■ Work instruction ■
In the records below, repeat word for word only the lines starting at the one that contains "Give the box" and ending at the one that contains "branch, and all", pictures excluded.

■ Material provided ■
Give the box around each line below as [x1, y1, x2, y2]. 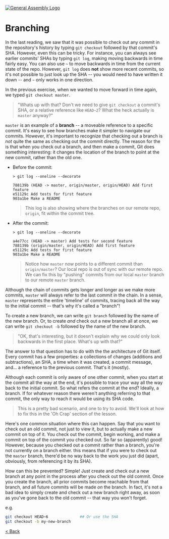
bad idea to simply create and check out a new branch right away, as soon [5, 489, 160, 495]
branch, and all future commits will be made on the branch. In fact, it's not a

---

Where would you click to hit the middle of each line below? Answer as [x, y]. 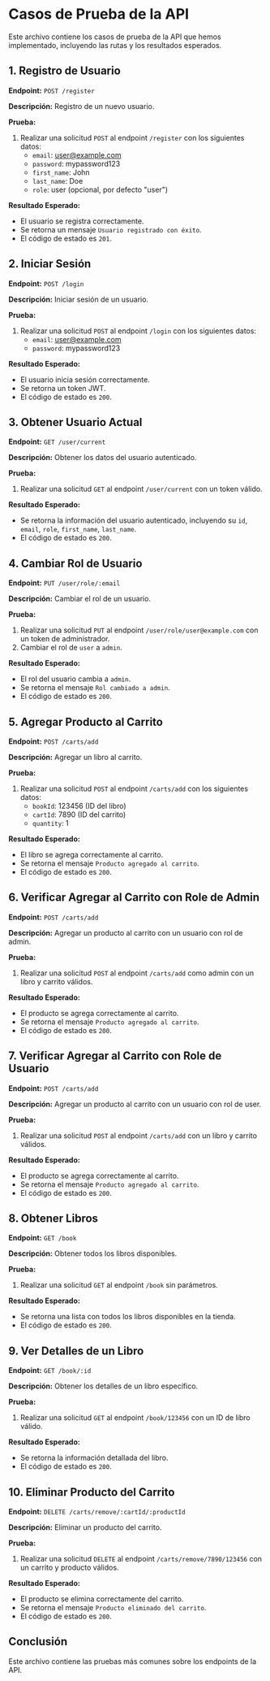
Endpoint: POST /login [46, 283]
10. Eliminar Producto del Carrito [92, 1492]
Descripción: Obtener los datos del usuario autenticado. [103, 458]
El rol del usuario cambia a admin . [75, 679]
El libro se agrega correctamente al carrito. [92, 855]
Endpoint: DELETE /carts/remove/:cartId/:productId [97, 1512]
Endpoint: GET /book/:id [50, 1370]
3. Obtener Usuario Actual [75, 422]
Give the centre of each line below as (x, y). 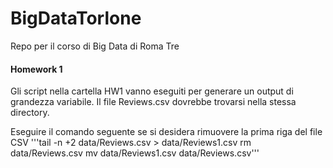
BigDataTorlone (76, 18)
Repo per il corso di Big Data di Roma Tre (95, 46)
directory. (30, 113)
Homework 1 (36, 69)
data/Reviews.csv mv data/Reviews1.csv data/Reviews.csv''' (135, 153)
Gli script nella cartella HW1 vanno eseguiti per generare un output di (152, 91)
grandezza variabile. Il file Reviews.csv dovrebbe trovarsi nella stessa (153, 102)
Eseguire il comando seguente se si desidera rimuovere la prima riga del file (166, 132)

---

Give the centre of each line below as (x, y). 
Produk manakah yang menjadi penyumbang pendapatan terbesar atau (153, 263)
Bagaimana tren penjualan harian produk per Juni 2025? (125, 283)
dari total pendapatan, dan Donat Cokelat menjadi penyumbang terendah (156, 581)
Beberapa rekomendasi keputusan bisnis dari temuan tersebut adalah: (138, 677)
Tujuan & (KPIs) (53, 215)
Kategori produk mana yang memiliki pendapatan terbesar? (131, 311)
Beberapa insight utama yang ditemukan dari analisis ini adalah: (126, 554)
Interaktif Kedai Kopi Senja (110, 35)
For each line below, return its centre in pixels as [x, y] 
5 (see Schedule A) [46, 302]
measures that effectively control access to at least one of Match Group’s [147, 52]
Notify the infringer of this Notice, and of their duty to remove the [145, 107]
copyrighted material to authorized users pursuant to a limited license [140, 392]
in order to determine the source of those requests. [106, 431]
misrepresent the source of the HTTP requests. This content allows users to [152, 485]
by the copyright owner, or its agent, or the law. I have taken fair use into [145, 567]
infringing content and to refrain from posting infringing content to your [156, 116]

■ Answer to this problem ■
Give the box around each line below as [x1, y1, x2, y2]. 
bad idea to simply create and check out a new branch right away, as soon [5, 489, 160, 495]
branch, and all future commits will be made on the branch. In fact, it's not a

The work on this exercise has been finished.